Antenatal infection in the rabbit impairs postnatal growth and lung alveolarization

¹ Dépt de Périnatologie, Hôpital Mère Enfant, CHU de Nantes, Nantes, France; and UPRES EA 3826, Université de Nantes, Nantes Atlantique Universités, Thérapeutiques Cliniques et Expérimentales des Infections, EA3826, UFR Médecine, Nantes, France
² Dépt de Périnatologie, Hôpital Mère Enfant, CHU de Nantes, Nantes, France
³ INSERM U841, Institut Mondor de Recherche Biomédicale, Equipe 6, Créteil, France; and premUP, Paris, France
⁴ INSERM U539, Faculté de Médecine de Nantes, Nantes, France
⁵ INSERM U841, Institut Mondor de Recherche Biomédicale, Equipe 6, Créteil, France; Université Paris 12, Faculté de Médecine, IFR10, Créteil, France; and premUP, Paris, France
⁶ premUP, Paris, France; and INSERM U767, Faculté de Pharmacie, Paris, France

	Abstract

Clinical and experimental studies indicate an association between chorioamnionitis and bronchopulmonary dysplasia in preterm infants. We hypothesized that in the rabbit, antenatal infection may impair lung development after birth despite effective maternal antibiotic therapy.

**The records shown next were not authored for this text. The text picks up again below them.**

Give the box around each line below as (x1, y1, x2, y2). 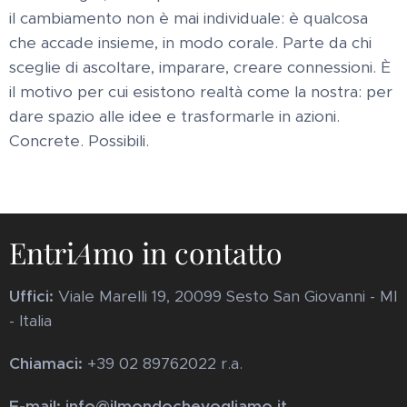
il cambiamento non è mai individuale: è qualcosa (9, 8, 368, 29)
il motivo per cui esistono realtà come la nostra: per (9, 82, 392, 103)
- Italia (9, 311, 52, 332)
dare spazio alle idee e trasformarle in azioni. (9, 106, 340, 127)
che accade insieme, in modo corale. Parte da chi (9, 33, 372, 54)
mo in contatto (93, 233, 283, 273)
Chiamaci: (9, 353, 87, 374)
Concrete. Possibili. (9, 131, 149, 152)
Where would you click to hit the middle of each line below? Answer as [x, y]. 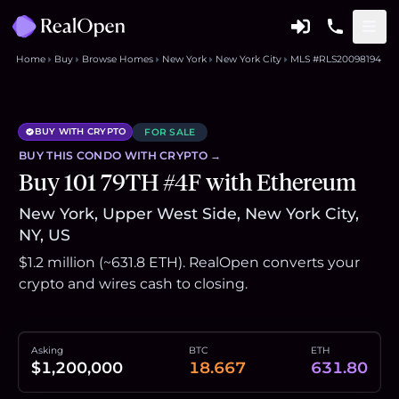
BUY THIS [48, 155]
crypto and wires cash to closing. [133, 284]
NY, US [45, 235]
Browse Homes [117, 59]
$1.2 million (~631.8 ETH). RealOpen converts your [189, 262]
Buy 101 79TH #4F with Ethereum [187, 183]
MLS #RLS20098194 [335, 59]
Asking [47, 350]
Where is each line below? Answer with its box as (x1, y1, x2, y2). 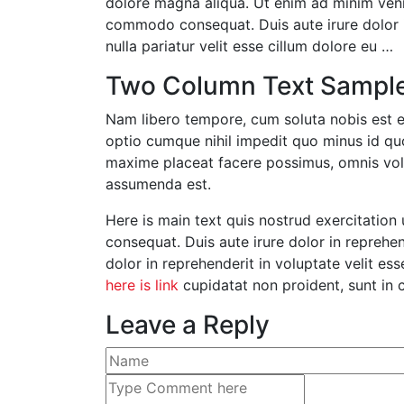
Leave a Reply (106, 308, 270, 340)
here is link (106, 275, 179, 294)
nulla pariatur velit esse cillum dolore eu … (106, 36, 393, 55)
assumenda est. (106, 174, 211, 193)
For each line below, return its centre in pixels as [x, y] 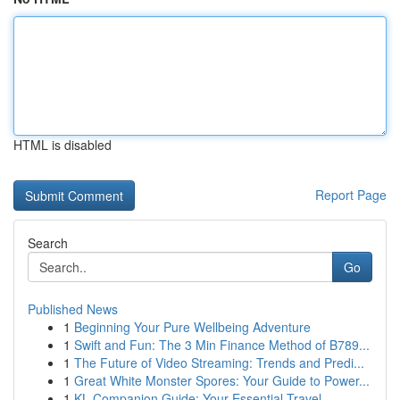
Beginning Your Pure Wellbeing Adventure [192, 327]
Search [48, 243]
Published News [73, 309]
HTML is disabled [62, 145]
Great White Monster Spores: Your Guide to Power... [222, 380]
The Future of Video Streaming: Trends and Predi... [219, 362]
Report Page [351, 195]
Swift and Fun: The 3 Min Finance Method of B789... [222, 345]
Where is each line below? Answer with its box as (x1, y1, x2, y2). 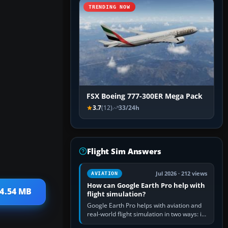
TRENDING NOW (89, 4, 130, 10)
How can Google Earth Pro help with (87, 181, 205, 190)
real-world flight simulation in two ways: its (87, 210, 207, 219)
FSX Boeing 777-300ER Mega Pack (87, 92, 203, 101)
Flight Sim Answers (87, 146, 161, 157)
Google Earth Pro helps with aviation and (87, 201, 202, 210)
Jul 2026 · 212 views (156, 170, 207, 178)
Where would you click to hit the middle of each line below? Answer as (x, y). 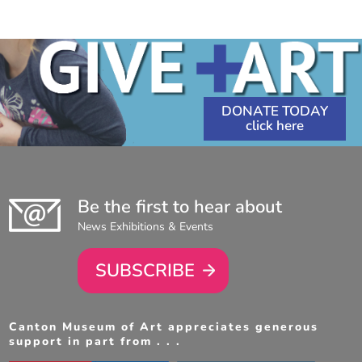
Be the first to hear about (180, 207)
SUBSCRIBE (145, 271)
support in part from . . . (95, 342)
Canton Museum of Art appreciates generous (164, 327)
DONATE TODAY (275, 111)
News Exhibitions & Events (146, 227)
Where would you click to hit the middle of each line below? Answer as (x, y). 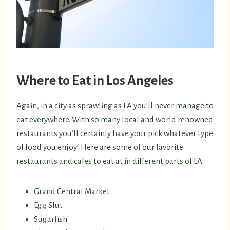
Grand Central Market (72, 191)
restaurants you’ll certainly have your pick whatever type (115, 133)
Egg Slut (48, 205)
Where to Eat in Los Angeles (95, 81)
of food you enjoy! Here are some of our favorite (100, 147)
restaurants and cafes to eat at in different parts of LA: (110, 161)
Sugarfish (51, 219)
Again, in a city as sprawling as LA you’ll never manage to (115, 106)
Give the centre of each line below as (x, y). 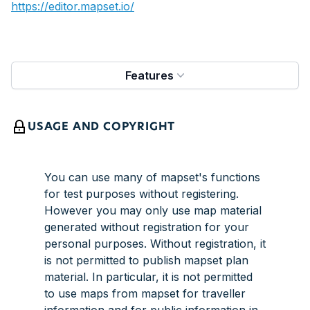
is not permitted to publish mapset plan (146, 260)
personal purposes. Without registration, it (155, 244)
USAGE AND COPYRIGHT (102, 127)
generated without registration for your (147, 227)
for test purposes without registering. (142, 194)
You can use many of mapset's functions (152, 177)
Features (149, 75)
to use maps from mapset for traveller (145, 293)
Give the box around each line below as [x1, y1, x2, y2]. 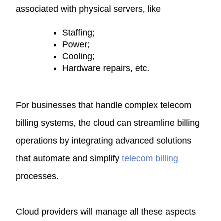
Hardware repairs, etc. [62, 63, 150, 73]
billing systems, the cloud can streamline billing [16, 117, 200, 128]
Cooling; [62, 51, 95, 61]
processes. [16, 171, 59, 181]
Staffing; [62, 27, 95, 37]
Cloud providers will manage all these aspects [16, 206, 196, 217]
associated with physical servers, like [16, 3, 161, 14]
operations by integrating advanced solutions [16, 135, 192, 146]

Pregnant rabbits received an intrauterine inoculation of 10³ Escherichia coli CFU or vehicle at the end of gestation (day 29). Intravenous ceftriaxone therapy was initiated 8 h after inoculation for a period of 8 days. Pups born between 60 and 84 h after inoculation were kept with their mother until sacrifice on days 0, 1, 5, 8 and 15.

Blood cultures from antenatally infected animals were sterile at birth. Postnatal growth was significantly impaired by day 8. Lung morphometry showed a significant decrease of alveolar surface density and interstitial density, with a significant increase of alveolar airspace volume, indicating impaired alveolarization for the first two weeks of postnatal life. Inflammatory and apoptotic processes were not detected in the lung at birth or subsequently.

Intrauterine infection in rabbits is therefore responsible for concomitant postnatal growth retardation and abnormal pulmonary development despite early and effective antenatal antibiotic therapy. This may constitute an alternative model to study the consequences of antenatal infection on postnatal growth and lung development.